He initially thinks he will withstand the worst of it -- most of her stories have long been part of the family narrative anyway. "Everybody laughed. That's what family stories were -- amusing accounts of the messes and the fuckups. Take away the love and the laughter, narrate the stories as if the characters had acted with malice and self-absorption, and everybody was in a bleak independent film about alcoholism and schizophrenia and child abuse."
Then he realizes it could get worse. It get always get worse. "Bastard! introduced a new and terrible idea...what if Elaine had, despite all appearances to the contrary, actually been reigning herself in? What if their marriage had been inhibiting her? Was it possible that Elaine was only just now taking the gloves off? He thought again about the timing of the request for the divorce. He was beginning to feel as though he'd been drawn against Bobby Fischer in a school chess tournament."

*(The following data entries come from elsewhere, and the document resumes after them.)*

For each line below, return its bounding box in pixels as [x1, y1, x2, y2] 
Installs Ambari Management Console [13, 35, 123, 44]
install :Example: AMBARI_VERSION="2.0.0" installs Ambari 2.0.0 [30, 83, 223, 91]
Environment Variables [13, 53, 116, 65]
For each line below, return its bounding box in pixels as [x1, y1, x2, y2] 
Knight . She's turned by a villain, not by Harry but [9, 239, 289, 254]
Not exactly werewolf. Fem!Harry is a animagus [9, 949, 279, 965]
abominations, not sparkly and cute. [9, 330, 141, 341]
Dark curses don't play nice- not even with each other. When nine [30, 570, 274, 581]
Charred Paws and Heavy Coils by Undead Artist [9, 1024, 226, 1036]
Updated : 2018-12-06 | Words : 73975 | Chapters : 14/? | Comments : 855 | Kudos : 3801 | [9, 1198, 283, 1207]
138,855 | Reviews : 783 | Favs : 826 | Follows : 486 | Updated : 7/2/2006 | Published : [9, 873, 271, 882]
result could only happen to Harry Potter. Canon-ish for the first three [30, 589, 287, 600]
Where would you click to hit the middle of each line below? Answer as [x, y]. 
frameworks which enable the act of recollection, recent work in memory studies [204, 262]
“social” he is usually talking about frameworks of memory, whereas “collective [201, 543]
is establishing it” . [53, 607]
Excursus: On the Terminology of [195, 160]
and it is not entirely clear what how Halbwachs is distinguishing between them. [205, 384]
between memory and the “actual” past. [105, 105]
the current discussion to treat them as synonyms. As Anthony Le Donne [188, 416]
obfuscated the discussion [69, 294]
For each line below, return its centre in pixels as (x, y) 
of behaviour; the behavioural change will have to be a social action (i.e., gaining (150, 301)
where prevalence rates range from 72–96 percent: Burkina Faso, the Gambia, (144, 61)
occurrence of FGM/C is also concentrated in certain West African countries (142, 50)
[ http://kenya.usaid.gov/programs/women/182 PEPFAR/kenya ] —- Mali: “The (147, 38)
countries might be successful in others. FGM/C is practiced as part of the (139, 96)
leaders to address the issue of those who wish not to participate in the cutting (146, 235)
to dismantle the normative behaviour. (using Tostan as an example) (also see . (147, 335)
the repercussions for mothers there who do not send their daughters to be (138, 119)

He meets a new woman. "Bitch." Her ex-husband is writing a facing column about her.
Is she a bitch? Is he a bastard? Who knows? As Charlie points out, "it was easy to be nice to an attractive woman over a dinner table. The despair came later, with children and tiredness and the shreer drudgery of marriage and monogamy."
The landscape has just changed now that everybody has a microphone. "Now everyone could get access to something -- a cable TV show, a free newspaper, a digital radio phone-in -- as long as they were prepared to say something stupid and provocative, with no expectation of money."
His mother advises he'd be well served to not make the same mistake again, but he doesn't know what the mistake was, but tells her, "I'll bear that in mind in the unlikely event that I ever fall for someone with her own newspaper column an an insatiable desire to expose all."
An excellent story for Writers and the Unfortunates who love 'em.